While earlier research has implicated the abnormal chemical profile in the vascular disease associated with cox-2 inhibitors, its role in the development of high blood pressure remained unclear, Coffman said. Hypertension is the most common cardiovascular complication associated with cox-2 inhibition, he added.

To examine the consequences of prostacyclin decline for blood pressure and cardiac damage, the team manipulated mice such that they completely lacked the receptors that normally respond to the vessel dilator. The mice belonged to a strain particularly vulnerable to developing increased blood pressure when fed a diet high in salt.

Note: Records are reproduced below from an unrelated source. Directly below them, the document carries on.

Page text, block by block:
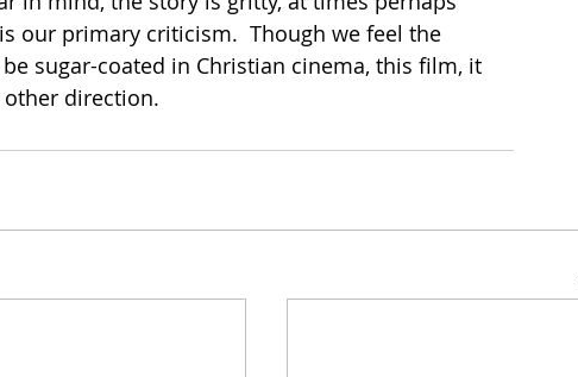
our primary criticism.  Though we feel the
sugar-coated in Christian cinema, this film, it
direction.
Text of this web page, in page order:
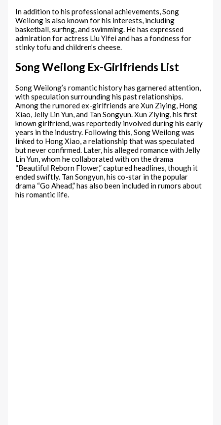
In addition to his professional achievements, Song
Weilong is also known for his interests, including
basketball, surfing, and swimming. He has expressed
admiration for actress Liu Yifei and has a fondness for
stinky tofu and children’s cheese.
Song Weilong Ex-Girlfriends List
Song Weilong’s romantic history has garnered attention,
with speculation surrounding his past relationships.
Among the rumored ex-girlfriends are Xun Ziying, Hong
Xiao, Jelly Lin Yun, and Tan Songyun. Xun Ziying, his first
known girlfriend, was reportedly involved during his early
years in the industry. Following this, Song Weilong was
linked to Hong Xiao, a relationship that was speculated
but never confirmed. Later, his alleged romance with Jelly
Lin Yun, whom he collaborated with on the drama
“Beautiful Reborn Flower,” captured headlines, though it
ended swiftly. Tan Songyun, his co-star in the popular
drama “Go Ahead,” has also been included in rumors about
his romantic life.
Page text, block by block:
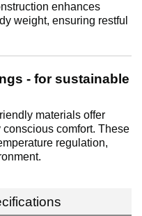
enhances
weight, ensuring restful
- for sustainable
materials offer
comfort. These
regulation,
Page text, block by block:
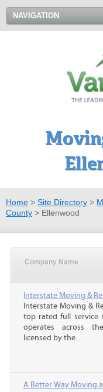
NAVIGATION
Home > Site Directory >
County > Ellenwood
Company Name
Interstate Moving &
Interstate Moving &
top rated full service
operates across
licensed by the...
A Better Way Moving
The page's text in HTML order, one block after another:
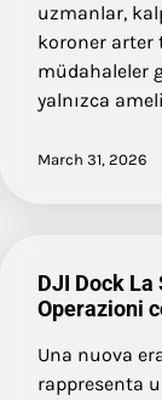
uzmanlar,
koroner arter
müdahaleler
yalnızca
March 31, 2026
DJI Dock
Operazioni
Una nuova
rappresenta
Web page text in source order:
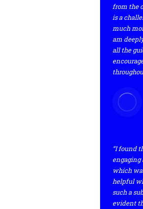
from the
is a
much
am
all the
“I found
engaging
which
helpful
such a
evident

“Hypertension is the most common cardiovascular complication associated with cox-2 inhibition, yet not everybody who takes the drugs develops high blood pressure,” Coffman said. “The mice appear to have characteristics similar to the subset of patients who are prone to experience this side effect.”

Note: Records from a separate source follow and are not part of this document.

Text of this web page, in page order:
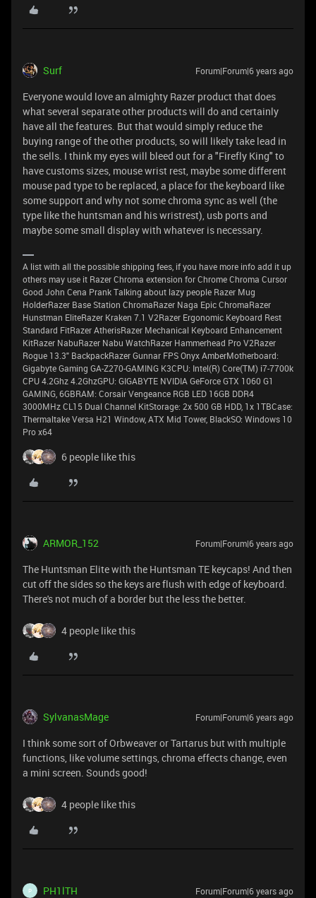
Surf Forum|Forum|6 years ago
Everyone would love an almighty Razer product that does
what several separate other products will do and certainly
have all the features. But that would simply reduce the
buying range of the other products, so will likely take lead in
the sells. I think my eyes will bleed out for a "Firefly King" to
have customs sizes, mouse wrist rest, maybe some different
mouse pad type to be replaced, a place for the keyboard like
some support and why not some chroma sync as well (the
type like the huntsman and his wristrest), usb ports and
maybe some small display with whatever is necessary.
A list with all the possible shipping fees, if you have more info add it up
others may use it Razer Chroma extension for Chrome Chroma Cursor
Good John Cena Prank Talking about lazy people Razer Mug
HolderRazer Base Station ChromaRazer Naga Epic ChromaRazer
Hunstman EliteRazer Kraken 7.1 V2Razer Ergonomic Keyboard Rest
Standard FitRazer AtherisRazer Mechanical Keyboard Enhancement
KitRazer NabuRazer Nabu WatchRazer Hammerhead Pro V2Razer
Rogue 13.3" BackpackRazer Gunnar FPS Onyx AmberMotherboard:
Gigabyte Gaming GA-Z270-GAMING K3CPU: Intel(R) Core(TM) i7-7700k
CPU 4.2Ghz 4.2GhzGPU: GIGABYTE NVIDIA GeForce GTX 1060 G1
GAMING, 6GBRAM: Corsair Vengeance RGB LED 16GB DDR4
3000MHz CL15 Dual Channel KitStorage: 2x 500 GB HDD, 1x 1TBCase:
Thermaltake Versa H21 Window, ATX Mid Tower, BlackSO: Windows 10
Pro x64
6 people like this
ARMOR_152 Forum|Forum|6 years ago
The Huntsman Elite with the Huntsman TE keycaps! And then
cut off the sides so the keys are flush with edge of keyboard.
There's not much of a border but the less the better.
4 people like this
SylvanasMage Forum|Forum|6 years ago
I think some sort of Orbweaver or Tartarus but with multiple
functions, like volume settings, chroma effects change, even
a mini screen. Sounds good!
4 people like this
P PH1lTH Forum|Forum|6 years ago
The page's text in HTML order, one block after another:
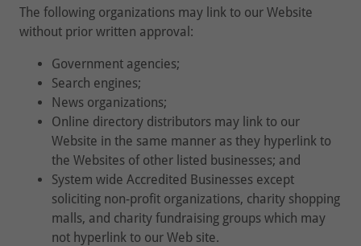
The following organizations may link to our Website
without prior written approval:
Government agencies;
Search engines;
News organizations;
Online directory distributors may link to our
Website in the same manner as they hyperlink to
the Websites of other listed businesses; and
System wide Accredited Businesses except
soliciting non-profit organizations, charity shopping
malls, and charity fundraising groups which may
not hyperlink to our Web site.
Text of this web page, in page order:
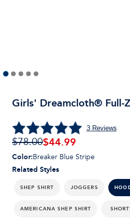
Girls' Dreamcloth® Full-
3Reviews
$78.00$44.99
Related Styles
SHEP SHIRT JOGGERS
AMERICANA SHEP SHIRT
Color:Breaker Blue Stripe
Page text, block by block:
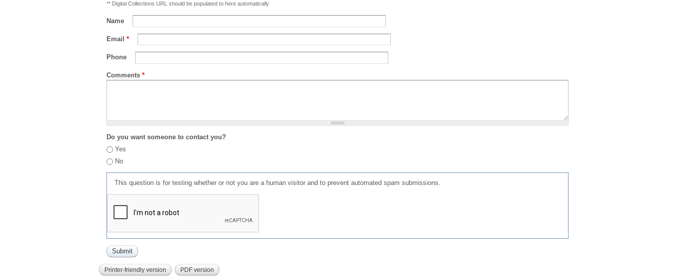
** Digital Collections URL should be populated to here automatically
Name
Email *
Phone
Comments *
Do you want someone to contact you?
Yes
No
This question is for testing whether or not you are a human visitor and to prevent automated spam submissions.
Printer-friendly version PDF version
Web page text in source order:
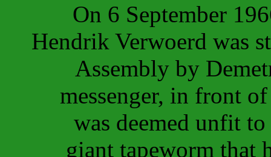
On 6 September
Hendrik Verwoerd was
Assembly by
messenger, in front
was deemed unfit
giant tapeworm that
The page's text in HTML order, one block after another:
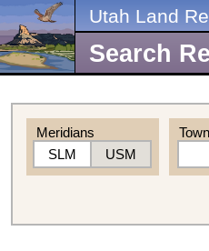
Utah Land
Search
Meridians
SLM
USM
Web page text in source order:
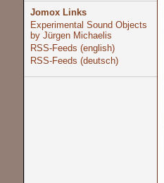
Jomox Links
Experimental Sound Objects
by Jürgen Michaelis
RSS-Feeds (english)
RSS-Feeds (deutsch)
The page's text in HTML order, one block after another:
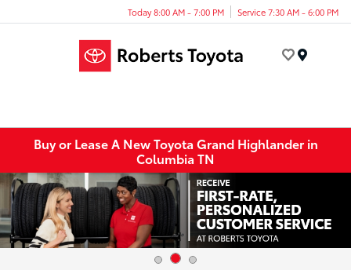
Today 8:00 AM - 7:00 PM Service 7:30 AM - 6:00 PM
Buy or Lease A New Toyota Grand Highlander in
Columbia TN

In the absence of the prostacyclin receptor, mice exhibited elevated blood pressure, the team reported. The animals also suffered exaggerated cardiac fibrosis and heart enlargement. Fibrosis, or scarring of the heart, can lead to arrhythmias and organ failure as the heart loses its ability to pump blood to the body’s tissues.

Mice lacking both the prostacyclin and the thromboxane receptors continue to suffer from high blood pressure, but do not develop the other cardiac complications, they found. The results reveal the adverse cardiovascular consequences of thromboxane when left unconstrained by prostacyclin, the team reported. Furthermore, the findings point to the imbalance of blood vessel agents as the culprit behind the most serious cardiac complications in the animals.

The mice represent an extreme example of what might happen in patients taking cox-2 inhibitors, Coffman said. While prostacyclin activity can be substantially reduced in patients taking the painkillers, the animals lacked this important blood component altogether, he explained.

“Our data suggests that therapies that block unrestrained thromboxane actions – for example, low doses of aspirin — might protect against end-organ damage without affecting blood pressure in patients taking cox-2 inhibitors,” Coffman said. “However, the practical utility of such an approach would depend on whether such a therapy would retain the gastrointestinal protection afforded by cox-2 inhibitors alone.”

The researchers will next explore the effects of cox-2 inhibitors themselves in the salt-sensitive mice. Further study of the animals might also reveal the genetic factors that underlie the predisposition of particular individuals to develop high blood pressure and cardiac complications during therapy with cox-2 inhibitors.

Collaborators on the study include Helene Francois, Krairerk Athirakul, David Howell, Rajesh Dash, Lan Mao and Howard Rockman, of Duke; Hyung-Suk Kim and Beverly Koller of University of North Carolina, Chapel Hill; and Garret Fitzgerald of University of Pennsylvania.